Vinod Kone commented on MESOS-5195:
-----------------------------------

[~timchen] Can you shepherd this?

> Docker executor: task logs lost on shutdown
> -------------------------------------------
>
>                 Key: MESOS-5195
>                 URL: https://issues.apache.org/jira/browse/MESOS-5195
>             Project: Mesos
>          Issue Type: Bug
>          Components: containerization, docker
>    Affects Versions: 0.27.2
>         Environment: Linux 4.4.2 "Ubuntu 14.04.2 LTS"

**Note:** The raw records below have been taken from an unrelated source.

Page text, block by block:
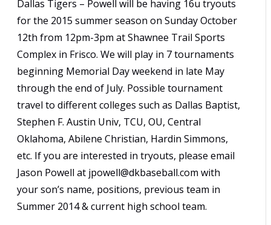
Dallas Tigers – Powell will be having 16u tryouts
for the 2015 summer season on Sunday October
12th from 12pm-3pm at Shawnee Trail Sports
Complex in Frisco. We will play in 7 tournaments
beginning Memorial Day weekend in late May
through the end of July. Possible tournament
travel to different colleges such as Dallas Baptist,
Stephen F. Austin Univ, TCU, OU, Central
Oklahoma, Abilene Christian, Hardin Simmons,
etc. If you are interested in tryouts, please email
Jason Powell at jpowell@dkbaseball.com with
your son’s name, positions, previous team in
Summer 2014 & current high school team.
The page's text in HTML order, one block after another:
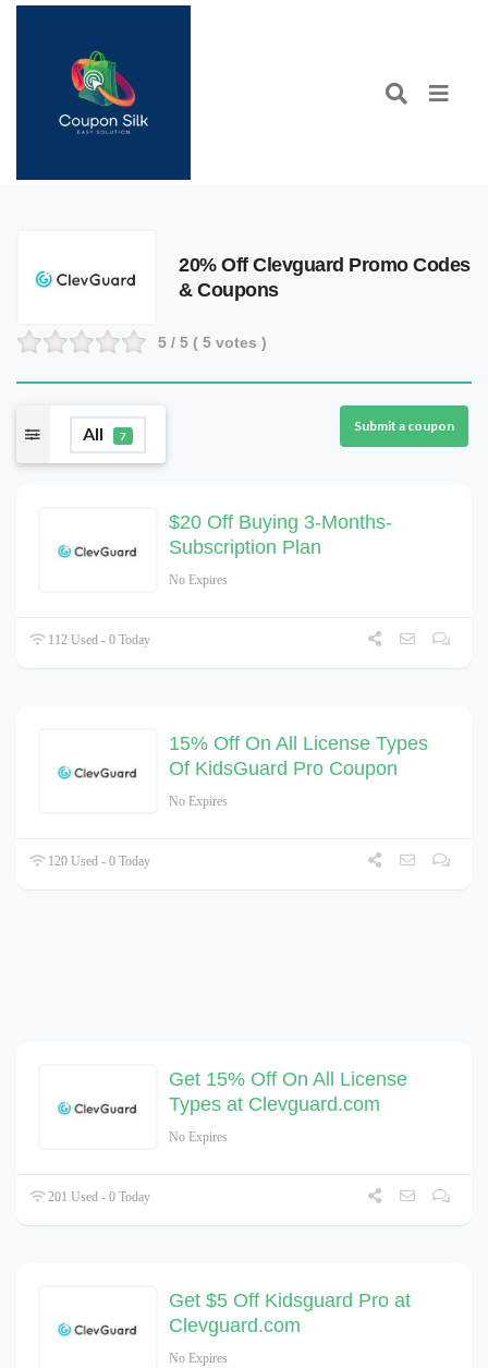
20% Off Clevguard Promo Codes
& Coupons
5 / 5 ( 5 votes )
All 7
Submit a coupon
$20 Off Buying 3-Months-
Subscription Plan
No Expires
112 Used - 0 Today
15% Off On All License Types
Of KidsGuard Pro Coupon
No Expires
120 Used - 0 Today
Get 15% Off On All License
Types at Clevguard.com
No Expires
201 Used - 0 Today
Get $5 Off Kidsguard Pro at
Clevguard.com
No Expires

>            Reporter: Steven Schlansker
>
> When you try to kill a task running in the Docker executor (in our case via Singularity), the task shuts down cleanly but the last logs to standard out / standard error are lost in teardown.

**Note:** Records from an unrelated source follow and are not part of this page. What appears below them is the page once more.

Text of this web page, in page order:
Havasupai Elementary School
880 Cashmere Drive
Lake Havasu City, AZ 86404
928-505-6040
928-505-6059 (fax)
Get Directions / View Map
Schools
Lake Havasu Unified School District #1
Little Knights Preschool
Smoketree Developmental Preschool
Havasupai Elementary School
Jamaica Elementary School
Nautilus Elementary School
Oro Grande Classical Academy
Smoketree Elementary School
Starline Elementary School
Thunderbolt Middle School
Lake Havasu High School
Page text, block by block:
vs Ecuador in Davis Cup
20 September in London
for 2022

> For example, we run dumb-init.  With debugging on, you can see it should write:
> {noformat}
> DEBUG("Forwarded signal %d to children.\n", signum);
> {noformat}
> If you attach strace to the process, you can see it clearly writes the text to stderr.  But that message is lost and never is written to the sandbox 'stderr' file.
> We believe the issue starts here, in Docker executor.cpp:
> {code}
>   void shutdown(ExecutorDriver* driver)
>   {
>     cout << "Shutting down" << endl;
>     if (run.isSome() && !killed) {
>       // The docker daemon might still be in progress starting the
>       // container, therefore we kill both the docker run process
>       // and also ask the daemon to stop the container.
>       // Making a mutable copy of the future so we can call discard.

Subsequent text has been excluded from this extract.